Wednesday, November 25, 2009

Window on Eurasia: River Diversion Idea Highlights United Russia’s Proclivity to ‘Reincarnate Gigantist Projects’ of Soviet Times, Moscow Paper Says

Paul Goble

Vienna, November 25 – Two United Russia politicians have called for selling water from Russian rivers to the parched countries of Central Asia, an example of the unfortunate tendency of Moscow officials to pursue economic modernization by means of “the reincarnation of gigantist projects of the Soviet epoch.”

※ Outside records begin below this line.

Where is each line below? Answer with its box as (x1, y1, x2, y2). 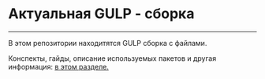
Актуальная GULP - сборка (8, 5, 195, 23)
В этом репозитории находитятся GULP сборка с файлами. (8, 38, 207, 47)
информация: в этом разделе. (8, 62, 109, 71)
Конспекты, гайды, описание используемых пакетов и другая (8, 53, 217, 63)
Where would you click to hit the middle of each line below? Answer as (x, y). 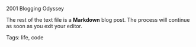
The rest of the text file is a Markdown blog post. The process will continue (98, 20)
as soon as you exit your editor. (44, 26)
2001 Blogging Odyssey (35, 9)
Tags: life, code (25, 37)
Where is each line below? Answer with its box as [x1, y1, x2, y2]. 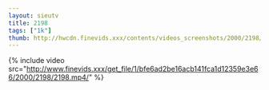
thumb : [8, 33, 30, 42]
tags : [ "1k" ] [8, 26, 52, 34]
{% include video [8, 56, 66, 65]
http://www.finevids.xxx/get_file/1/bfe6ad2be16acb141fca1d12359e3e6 [26, 65, 259, 74]
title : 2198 [8, 19, 48, 27]
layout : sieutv [8, 11, 59, 20]
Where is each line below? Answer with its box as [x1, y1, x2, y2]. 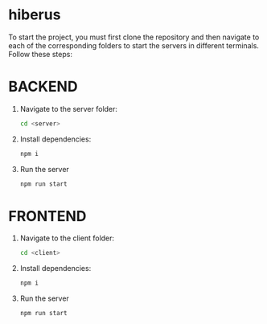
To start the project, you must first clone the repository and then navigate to [8, 32, 260, 42]
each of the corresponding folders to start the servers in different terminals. [8, 40, 260, 50]
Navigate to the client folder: [19, 233, 115, 243]
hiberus [8, 6, 61, 24]
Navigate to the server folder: [19, 104, 118, 113]
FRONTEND [8, 207, 87, 225]
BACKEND [8, 78, 78, 96]
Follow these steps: [8, 49, 72, 59]
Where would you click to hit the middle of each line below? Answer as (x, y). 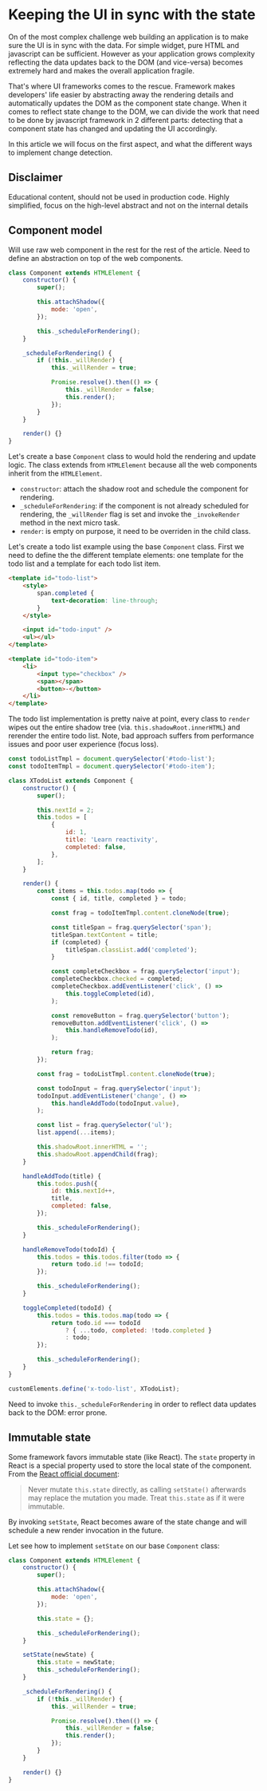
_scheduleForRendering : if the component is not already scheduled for (134, 506)
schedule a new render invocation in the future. (86, 1530)
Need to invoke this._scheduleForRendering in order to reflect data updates (132, 1404)
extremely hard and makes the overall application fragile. (102, 70)
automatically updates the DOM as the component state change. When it (128, 103)
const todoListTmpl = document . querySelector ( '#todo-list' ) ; (112, 759)
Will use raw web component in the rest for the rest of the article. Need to (129, 250)
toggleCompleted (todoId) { (67, 1308)
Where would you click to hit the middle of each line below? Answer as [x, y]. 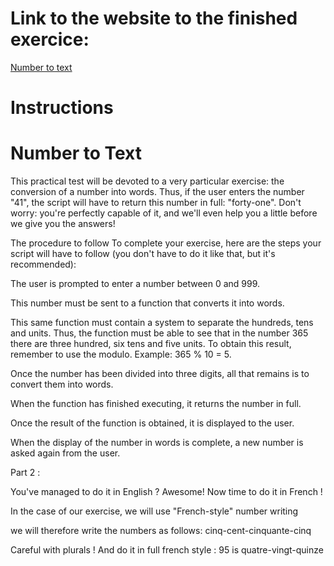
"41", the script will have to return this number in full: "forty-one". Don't [156, 203]
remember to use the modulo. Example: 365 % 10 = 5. [121, 354]
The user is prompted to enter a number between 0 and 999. [135, 284]
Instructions [62, 108]
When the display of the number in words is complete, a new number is [157, 443]
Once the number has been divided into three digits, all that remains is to [160, 374]
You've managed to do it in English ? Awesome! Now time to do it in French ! [166, 492]
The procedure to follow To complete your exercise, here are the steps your [166, 243]
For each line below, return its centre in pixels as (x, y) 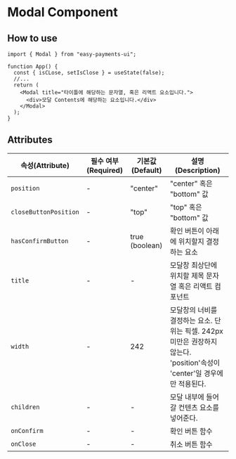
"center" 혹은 (191, 183)
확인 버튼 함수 (191, 431)
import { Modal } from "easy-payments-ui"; (72, 54)
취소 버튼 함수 (191, 444)
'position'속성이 (195, 363)
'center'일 (186, 373)
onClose (24, 444)
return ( (26, 85)
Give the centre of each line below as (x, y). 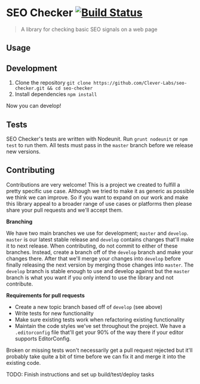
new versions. (23, 151)
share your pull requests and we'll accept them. (65, 210)
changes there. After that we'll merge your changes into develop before (93, 258)
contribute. (20, 284)
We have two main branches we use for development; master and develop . (97, 233)
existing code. (24, 363)
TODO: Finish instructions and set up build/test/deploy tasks (80, 374)
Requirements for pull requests (46, 295)
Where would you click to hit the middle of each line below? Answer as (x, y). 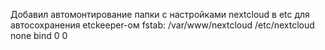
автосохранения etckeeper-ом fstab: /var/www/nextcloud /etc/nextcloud (162, 25)
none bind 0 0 (39, 35)
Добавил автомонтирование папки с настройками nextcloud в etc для (160, 14)
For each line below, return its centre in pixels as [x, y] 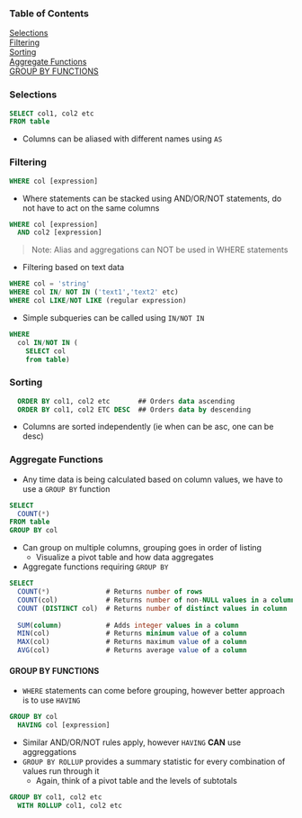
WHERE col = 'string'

In a lead article today, the editors of “Vedomosti” suggest that these proposals, from Duma Speaker Boris Gryzlov and Moscow Mayor Yury Luzhkov may seem attractive as a means of “giving work to tens of thousands of people and filling up the government treasury” but are likely to prove only another means for giving more money to those close to the leadership.

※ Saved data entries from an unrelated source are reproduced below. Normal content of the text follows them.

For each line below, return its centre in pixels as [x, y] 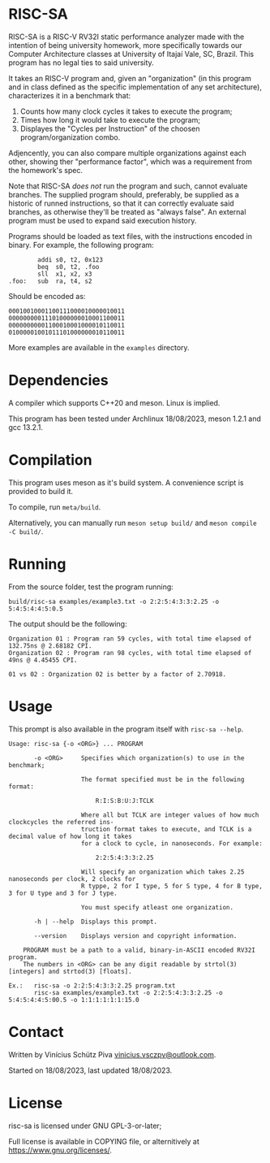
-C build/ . [26, 531]
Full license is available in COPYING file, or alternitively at [104, 1141]
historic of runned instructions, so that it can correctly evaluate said [121, 203]
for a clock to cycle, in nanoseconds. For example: [172, 843]
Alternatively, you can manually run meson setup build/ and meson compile [133, 523]
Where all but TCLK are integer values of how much [170, 815]
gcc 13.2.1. [26, 427]
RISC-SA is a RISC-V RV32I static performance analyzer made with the [126, 37]
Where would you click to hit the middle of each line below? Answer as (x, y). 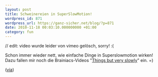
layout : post (18, 9)
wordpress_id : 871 (24, 18)
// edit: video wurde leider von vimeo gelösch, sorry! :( (60, 46)
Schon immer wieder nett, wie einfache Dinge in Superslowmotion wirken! (79, 55)
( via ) (10, 70)
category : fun (19, 32)
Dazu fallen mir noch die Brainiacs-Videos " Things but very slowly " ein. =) (79, 60)
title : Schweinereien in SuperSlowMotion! (49, 14)
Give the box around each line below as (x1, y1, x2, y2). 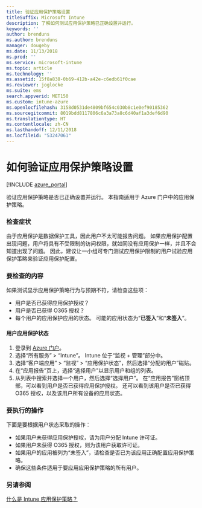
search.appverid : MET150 (6, 93, 69, 99)
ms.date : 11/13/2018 (6, 48, 58, 54)
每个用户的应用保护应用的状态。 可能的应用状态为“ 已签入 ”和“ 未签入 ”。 (14, 314, 190, 322)
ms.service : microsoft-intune (6, 59, 83, 65)
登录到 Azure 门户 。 (14, 344, 65, 351)
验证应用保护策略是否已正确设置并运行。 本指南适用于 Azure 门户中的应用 (6, 193, 189, 200)
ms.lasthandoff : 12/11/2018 (6, 127, 77, 133)
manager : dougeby (6, 43, 50, 49)
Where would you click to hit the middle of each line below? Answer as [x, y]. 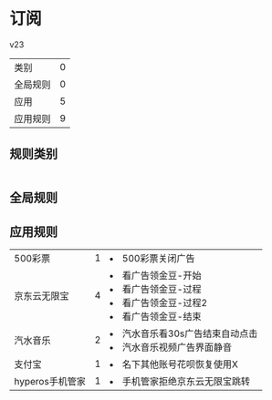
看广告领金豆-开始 [162, 275]
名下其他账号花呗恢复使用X [180, 364]
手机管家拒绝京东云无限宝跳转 [186, 381]
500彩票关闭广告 [158, 258]
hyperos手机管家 [50, 381]
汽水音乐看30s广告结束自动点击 [190, 333]
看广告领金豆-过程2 [165, 303]
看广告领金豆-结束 [162, 316]

Last week, the paper reports, Gryzlov proposed “exporting water” from the Ob and Irtysh to countries in Central Asia which are experiencing shortages, thus treating water like any other “key natural resource” like oil, gas or metals,” a project that he said could bring real profits to Russia after only “five to ten years” (www.vedomosti.ru/newspaper/article/2009/11/25/219771
And Moscow’s increasingly populist Luzhkov, the newspaper’s editors continued, even specified how that would be done. As he has done on occasion in the past, Luzhkov called for reversing the flow of Siberian rivers, an idea floated but ultimately rejected by both tsarist and Soviet-era officials.
The Russian Federation, as the paper notes, has 22 percent of the world’s reserves of fresh water, but unfortunately for that country and its neighbors, most of them are located far from significant population centers and flow away from rather than toward the increasingly large population centers to the south.
Given that, it is not surprising that commentators and officials have often considered changing the direction of their flows. The last such serious effort to push that idea was rejected in 1986 by Mikhail Gorbachev on ecological and cost grounds. But Luzhkov says that that decision was made by “pseudo-ecologists and the ignorant” who wanted to undermine the Soviet state.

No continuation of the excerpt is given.